■ **Directions for this task**:
Quote the listing below in its entirety, omitting every image.

[Opening Record extracts section]

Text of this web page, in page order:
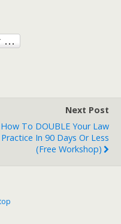
Next Post
How To DOUBLE Your Law
Practice In 90 Days Or Less
(free Workshop)
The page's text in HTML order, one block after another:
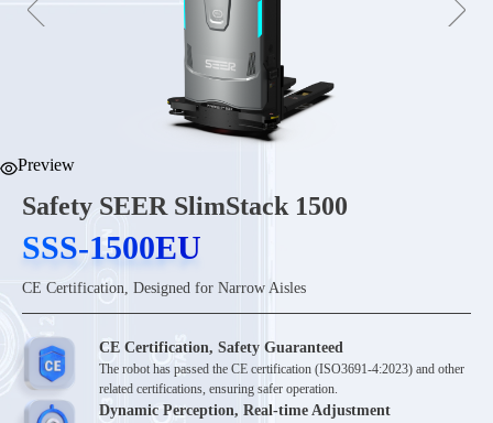
Preview
Safety SEER SlimStack 1500
SSS-1500EU
SSS-1500EU
CE Certification, Designed for Narrow Aisles
CE Certification, Safety Guaranteed
The robot has passed the CE certification (ISO3691-4:2023) and other
related certifications, ensuring safer operation.
Dynamic Perception, Real-time Adjustment
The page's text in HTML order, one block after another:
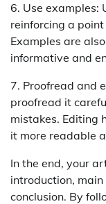
6. Use examples:
reinforcing a
Examples are
informative and
7. Proofread and
proofread it
mistakes. Editing
it more readable
In the end, your
introduction,
conclusion. By
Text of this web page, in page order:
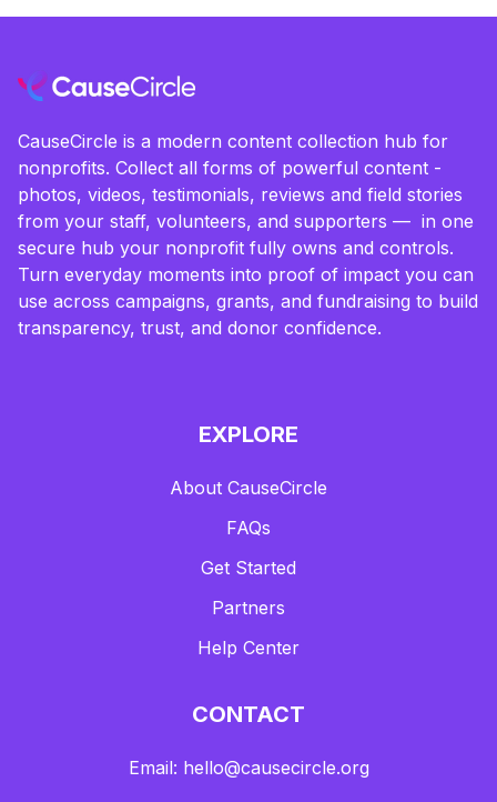
CauseCircle is a modern content collection hub for
nonprofits. Collect all forms of powerful content -
photos, videos, testimonials, reviews and field stories
from your staff, volunteers, and supporters — in one
secure hub your nonprofit fully owns and controls.
Turn everyday moments into proof of impact you can
use across campaigns, grants, and fundraising to build
transparency, trust, and donor confidence.
EXPLORE
About CauseCircle
FAQs
Get Started
Partners
Help Center
CONTACT
Email: hello@causecircle.org
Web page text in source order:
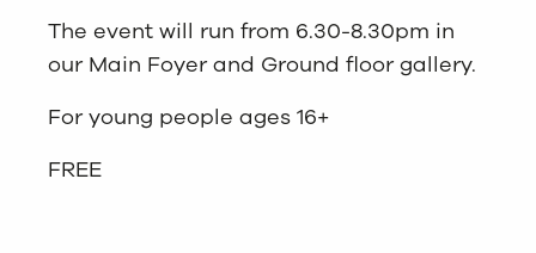
The event will run from 6.30-8.30pm in
our Main Foyer and Ground floor gallery.
For young people ages 16+
FREE
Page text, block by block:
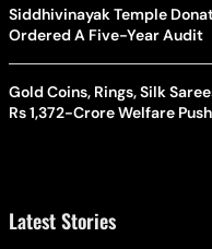
Siddhivinayak Temple
Ordered A Five-Year Audit
Gold Coins, Rings, Silk
Rs 1,372-Crore Welfare Push
Latest Stories
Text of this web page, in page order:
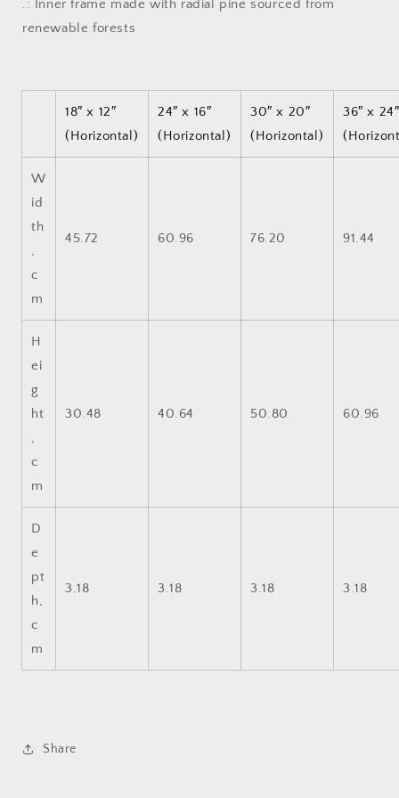
.: Inner frame made with radial pine sourced from
renewable forests
18″ x 12″
(Horizontal)
24″ x 16″
(Horizontal)
30″ x 20″
(Horizontal)
36″ x 24″
W
id
th
,
c
m
45.72 60.96 76.20 91.44
H
ei
g
ht
,
c
m
30.48 40.64 50.80 60.96
D
e
pt
h,
c
m
3.18 3.18 3.18 3.18
Share
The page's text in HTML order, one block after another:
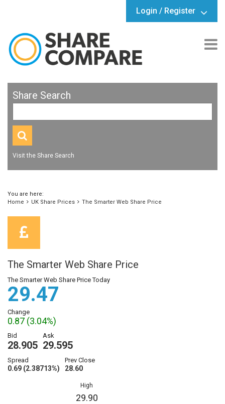
Login / Register
Share Search
Visit the Share Search
You are here:
Home
UK Share Prices The Smarter Web Share Price
The Smarter Web Share Price
The Smarter Web Share Price Today
29.47
Change
0.87 (3.04%)
Bid
28.905
Ask
29.595
Spread
0.69 (2.38713%)
Prev Close
28.60
High
29.90
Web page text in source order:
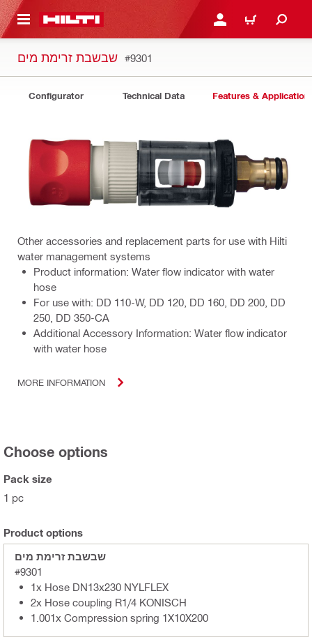
CONTENT LOGIN OR REGISTER
CART
שבשבת זרימת מים #9301
Configurator Technical Data Features &
Other accessories and replacement parts for use with Hilti
water management systems
Product information: Water flow indicator with water
hose
For use with: DD 110-W, DD 120, DD 160, DD 200, DD
250, DD 350-CA
Additional Accessory Information: Water flow indicator
with water hose
MORE INFORMATION
Choose options
Pack size
1 pc
Product options
שבשבת זרימת מים
#9301
1x Hose DN13x230 NYLFLEX
2x Hose coupling R1/4 KONISCH
1.001x Compression spring 1X10X200
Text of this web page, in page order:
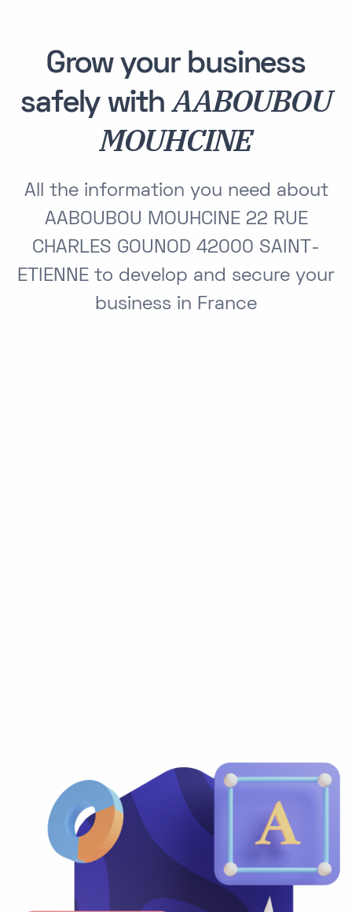
Grow your business
safely withAABOUBOU
MOUHCINE
All the information you need about
AABOUBOU MOUHCINE 22 RUE
CHARLES GOUNOD 42000 SAINT-
ETIENNE to develop and secure your
business in France
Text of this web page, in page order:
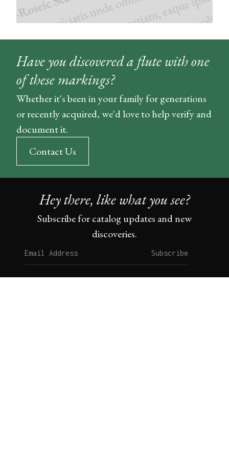
Have you discovered a flute with one
of these markings?
Whether it's been in your family for generations
or recently acquired, we'd love to help verify and
document it.
Contact Us
Hey there, like what you see?
Subscribe for catalog updates and new
discoveries.
Subscribe

[Closing Record extracts section]

■ **Solution to this exercise**:
Text of this web page, in page order:
Next Post
How To DOUBLE Your Law
Practice In 90 Days Or Less
(free Workshop)
The page's text in HTML order, one block after another:
Preview
Safety SEER SlimStack 1500
SSS-1500EU
SSS-1500EU
CE Certification, Designed for Narrow Aisles
CE Certification, Safety Guaranteed
The robot has passed the CE certification (ISO3691-4:2023) and other
related certifications, ensuring safer operation.
Dynamic Perception, Real-time Adjustment
The page's text in HTML order, one block after another:
6. Use examples:
reinforcing a
Examples are
informative and
7. Proofread and
proofread it
mistakes. Editing
it more readable
In the end, your
introduction,
conclusion. By
Text of this web page, in page order:
CauseCircle is a modern content collection hub for
nonprofits. Collect all forms of powerful content -
photos, videos, testimonials, reviews and field stories
from your staff, volunteers, and supporters — in one
secure hub your nonprofit fully owns and controls.
Turn everyday moments into proof of impact you can
use across campaigns, grants, and fundraising to build
transparency, trust, and donor confidence.
EXPLORE
About CauseCircle
FAQs
Get Started
Partners
Help Center
CONTACT
Email: hello@causecircle.org
Web page text in source order:
The event will run from 6.30-8.30pm in
our Main Foyer and Ground floor gallery.
For young people ages 16+
FREE
Page text, block by block:
Siddhivinayak Temple
Ordered A Five-Year Audit
Gold Coins, Rings, Silk
Rs 1,372-Crore Welfare Push
Latest Stories
Text of this web page, in page order:
.: Inner frame made with radial pine sourced from
renewable forests
18″ x 12″
(Horizontal)
24″ x 16″
(Horizontal)
30″ x 20″
(Horizontal)
36″ x 24″
W
id
th
,
c
m
45.72 60.96 76.20 91.44
H
ei
g
ht
,
c
m
30.48 40.64 50.80 60.96
D
e
pt
h,
c
m
3.18 3.18 3.18 3.18
Share
The page's text in HTML order, one block after another:
Login / Register
Share Search
Visit the Share Search
You are here:
Home
UK Share Prices The Smarter Web Share Price
The Smarter Web Share Price
The Smarter Web Share Price Today
29.47
Change
0.87 (3.04%)
Bid
28.905
Ask
29.595
Spread
0.69 (2.38713%)
Prev Close
28.60
High
29.90
Web page text in source order:
CONTENT LOGIN OR REGISTER
CART
שבשבת זרימת מים #9301
Configurator Technical Data Features &
Other accessories and replacement parts for use with Hilti
water management systems
Product information: Water flow indicator with water
hose
For use with: DD 110-W, DD 120, DD 160, DD 200, DD
250, DD 350-CA
Additional Accessory Information: Water flow indicator
with water hose
MORE INFORMATION
Choose options
Pack size
1 pc
Product options
שבשבת זרימת מים
#9301
1x Hose DN13x230 NYLFLEX
2x Hose coupling R1/4 KONISCH
1.001x Compression spring 1X10X200
Text of this web page, in page order:
Grow your business
safely withAABOUBOU
MOUHCINE
All the information you need about
AABOUBOU MOUHCINE 22 RUE
CHARLES GOUNOD 42000 SAINT-
ETIENNE to develop and secure your
business in France
Text of this web page, in page order:
Have you discovered a flute with one
of these markings?
Whether it's been in your family for generations
or recently acquired, we'd love to help verify and
document it.
Contact Us
Hey there, like what you see?
Subscribe for catalog updates and new
discoveries.
Subscribe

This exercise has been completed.